In first world countries. But even then, the leachates are offsited to wastewater treatment (my industry) where they mess with the UV disinfection, then there is issues with heavy metals and ammonia.

Active sludge process, seaquencing batch reactor, membrain bioreactor are under strain processes. Though things will likely get better with the improvement's coming in activated carbon stripping and reverse osmosis.

Stopping these things from going to fill in the first place would surely be the ideal?


----------



## ATZ (Aug 4, 2017)

ValeTudoGuy said:


> In first world countries. But even then, the leachates are offsited to wastewater treatment (my industry) where they mess with the UV disinfection, then there is issues with heavy metals and ammonia.
> 
> Active sludge process, seaquencing batch reactor, membrain bioreactor are under strain processes. Though things will likely get better with the improvement's coming in activated carbon stripping and reverse osmosis.
> 
> Stopping these things from going to fill in the first place would surely be the ideal?
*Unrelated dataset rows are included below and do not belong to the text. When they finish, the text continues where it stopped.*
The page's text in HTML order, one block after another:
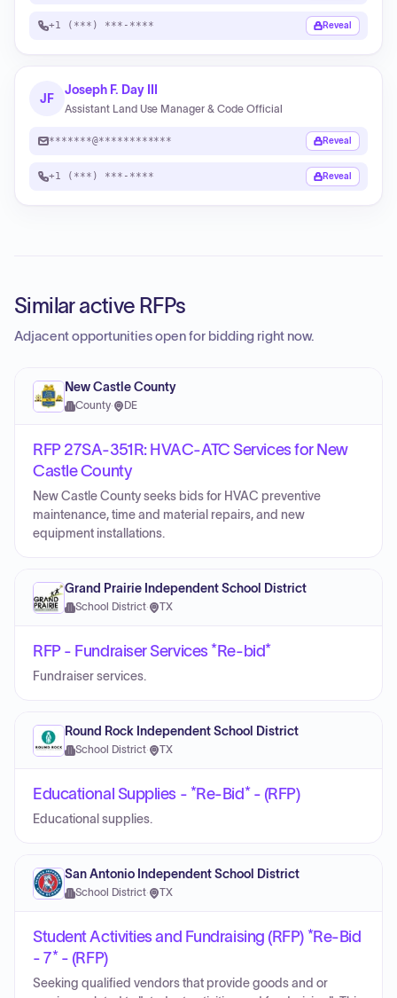
+1 (***) ***-**** Reveal
JF
Joseph F. Day III
Assistant Land Use Manager & Code Official
*******@************ Reveal
+1 (***) ***-**** Reveal
Similar active RFPs
Adjacent opportunities open for bidding right now.
New Castle County
County· DE
RFP 27SA-351R: HVAC-ATC Services for New
Castle County
New Castle County seeks bids for HVAC preventive
maintenance, time and material repairs, and new
equipment installations.
Grand Prairie Independent School District
School District· TX
RFP - Fundraiser Services *Re-bid*
Fundraiser services.
Round Rock Independent School District
School District· TX
Educational Supplies - *Re-Bid* - (RFP)
Educational supplies.
San Antonio Independent School District
School District· TX
Student Activities and Fundraising (RFP) *Re-Bid
- 7* - (RFP)
Seeking qualified vendors that provide goods and or
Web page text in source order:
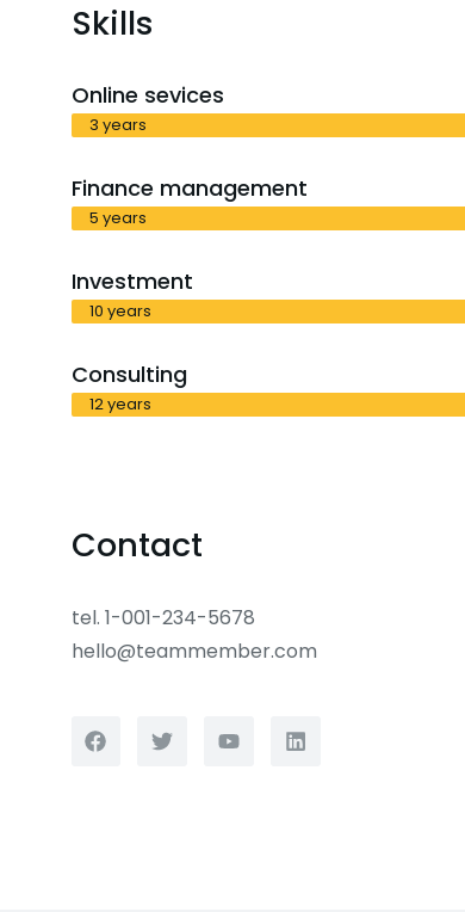
Skills
Online sevices
3 years
Finance management
5 years
Investment
10 years
Consulting
12 years
Contact
tel. 1-001-234-5678
hello@teammember.com
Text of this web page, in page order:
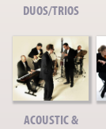
DUOS/TRIOS
ACOUSTIC &
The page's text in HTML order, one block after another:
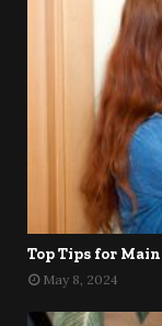
Top Tips for
May 8, 2024

The leachates are typically treated on site via treatment plants. The cost of offsiting these usually makes it prohibitive when you factor in transport and treatment costs.
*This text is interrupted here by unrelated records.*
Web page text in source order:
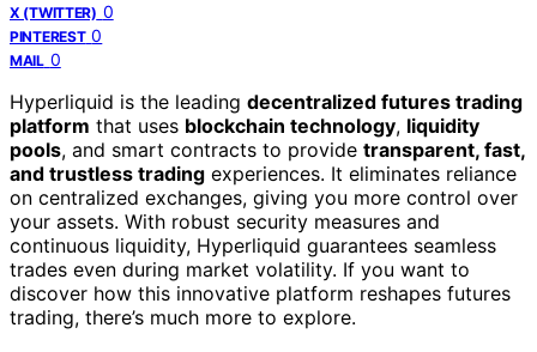
X (TWITTER) 0
PINTEREST 0
MAIL 0
Hyperliquid is the leading decentralized futures trading
platform that uses blockchain technology, liquidity
pools, and smart contracts to provide transparent, fast,
and trustless trading experiences. It eliminates reliance
on centralized exchanges, giving you more control over
your assets. With robust security measures and
continuous liquidity, Hyperliquid guarantees seamless
trades even during market volatility. If you want to
discover how this innovative platform reshapes futures
trading, there’s much more to explore.
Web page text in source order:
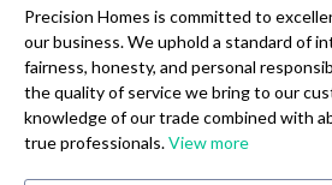
Precision Homes is committed to
our business. We uphold a standard of
fairness, honesty, and personal
the quality of service we bring to our
knowledge of our trade combined with
true professionals.View more
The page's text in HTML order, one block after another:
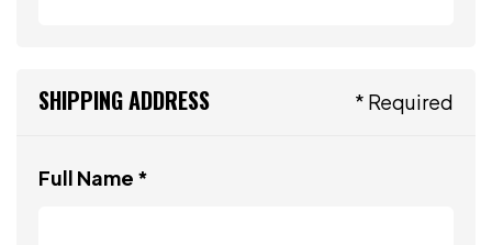
SHIPPING ADDRESS * Required
Full Name *
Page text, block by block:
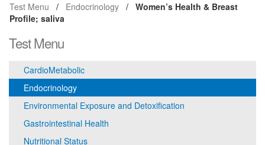
Test Menu Endocrinology
Women’s Health & Breast
Profile; saliva
Test Menu
CardioMetabolic
Endocrinology
Environmental Exposure and Detoxification
Gastrointestinal Health
Nutritional Status
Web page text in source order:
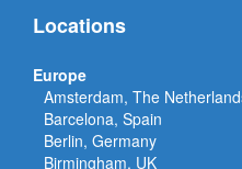
Locations
Europe
Amsterdam, The
Barcelona, Spain
Berlin, Germany
Birmingham, UK
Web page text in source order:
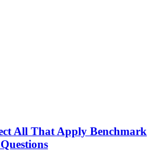
All That Apply Benchmark
Questions
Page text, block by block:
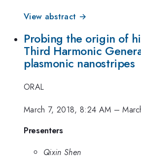
View abstract →
Probing the origin of
Third Harmonic
plasmonic nanostripes
ORAL
March 7, 2018, 8:24 AM –
Presenters
Qixin Shen
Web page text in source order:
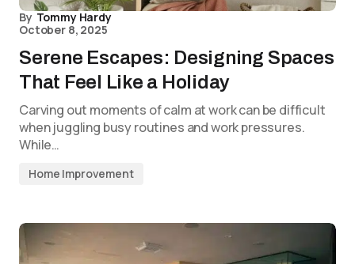
By Tommy Hardy
October 8, 2025
Serene Escapes: Designing Spaces
That Feel Like a Holiday
Carving out moments of calm at work can be difficult
when juggling busy routines and work pressures.
While…
Home Improvement
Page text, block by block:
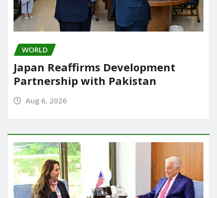
WORLD
Japan Reaffirms Development
Partnership with Pakistan
Aug 6, 2026
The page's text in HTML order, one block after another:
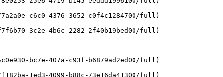
c6c0-4376-3652-c0f4c1284700/full)
3c2e-4b6c-2282-2f40b19bed00/full)
bc7e-407a-c93f-b6879ad2ed00/full)
1ed3-4099-b88c-73e16da41300/full)
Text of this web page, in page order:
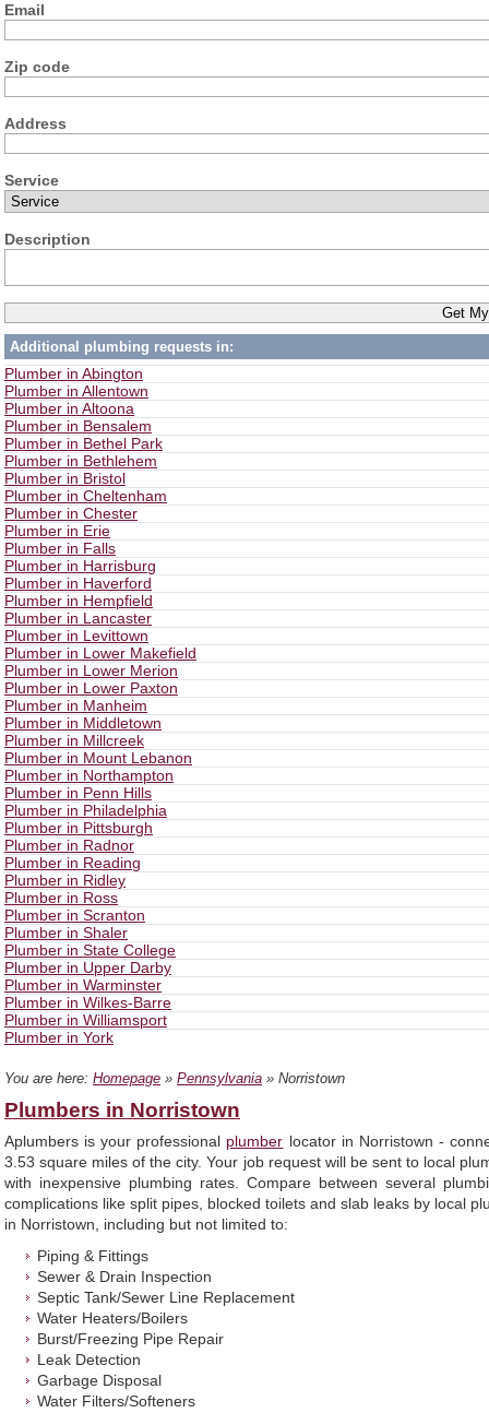
Email
Zip code
Address
Service
Description
Additional plumbing requests in:
Plumber in Abington
Plumber in Allentown
Plumber in Altoona
Plumber in Bensalem
Plumber in Bethel Park
Plumber in Bethlehem
Plumber in Bristol
Plumber in Cheltenham
Plumber in Chester
Plumber in Erie
Plumber in Falls
Plumber in Harrisburg
Plumber in Haverford
Plumber in Hempfield
Plumber in Lancaster
Plumber in Levittown
Plumber in Lower Makefield
Plumber in Lower Merion
Plumber in Lower Paxton
Plumber in Manheim
Plumber in Middletown
Plumber in Millcreek
Plumber in Mount Lebanon
Plumber in Northampton
Plumber in Penn Hills
Plumber in Philadelphia
Plumber in Pittsburgh
Plumber in Radnor
Plumber in Reading
Plumber in Ridley
Plumber in Ross
Plumber in Scranton
Plumber in Shaler
Plumber in State College
Plumber in Upper Darby
Plumber in Warminster
Plumber in Wilkes-Barre
Plumber in Williamsport
Plumber in York
You are here: Homepage » Pennsylvania » Norristown
Plumbers in Norristown
Aplumbers is your professional plumber locator in Norristown -
3.53 square miles of the city. Your job request will be sent to local
with inexpensive plumbing rates. Compare between several
complications like split pipes, blocked toilets and slab leaks by local
in Norristown, including but not limited to:
Piping & Fittings
Sewer & Drain Inspection
Septic Tank/Sewer Line Replacement
Water Heaters/Boilers
Burst/Freezing Pipe Repair
Leak Detection
Garbage Disposal
Water Filters/Softeners

Landfill is the lowest step on the waste hierarchy, so recycling the grounds or burning them is becoming more and more the norm. As Dave said, most people just put them in the food waste bin or spread them to their garden, it's a non issue.


----------



## ValeTudoGuy (Aug 20, 2018)

ATZ said:


> The leachates are typically treated on site via treatment plants. The cost of offsiting these usually makes it prohibitive when you factor in transport and treatment costs.
> 
> Landfill is the lowest step on the waste hierarchy, so recycling the grounds or burning them is becoming more and more the norm. As Dave said, most people just put them in the food waste bin or spread them to their garden, it's a non issue.


Like I said... In first world countries.


----------



## 4515 (Jan 30, 2013)

As before, can you share a link to this information

And can you explain why coffee grounds have an exemption for composting if they are toxic ?

Your fish tank analogy is along the lines of an alcohol analogy that a vicar once shared with me. He was shown a worm in a bottle of alcohol and it was dead showing that alcohol was bad


----------



## hotmetal (Oct 31, 2013)

working dog said:


> Your fish tank analogy is along the lines of an alcohol analogy that a vicar once shared with me. He was shown a worm in a bottle of alcohol and it was dead showing that alcohol was bad


Haha love it! That was probably mezcal... and the worm probably had the last laugh! Reminds me of a greeting card I received once. "Eh Pedro, why you push your wife off the cliff?" -- "Tequila"

My knock box gets emptied onto the flower bed. Plants seem to love it. Can't speak for the worms but I've not come across any dead fish (or vicars) in my flower bed.

___

Eat, drink and be merry


----------



## Topshot (Oct 10, 2018)

I put used coffee grounds in my compost most of the time.

I also put coffee grounds in my worm farm, they must love it, it disappears quickly.

It must give them a boost as they seem to go through the scraps quicker after a feed of coffee grounds!


----------



## 4515 (Jan 30, 2013)

hotmetal said:


> and the worm probably had the last laugh!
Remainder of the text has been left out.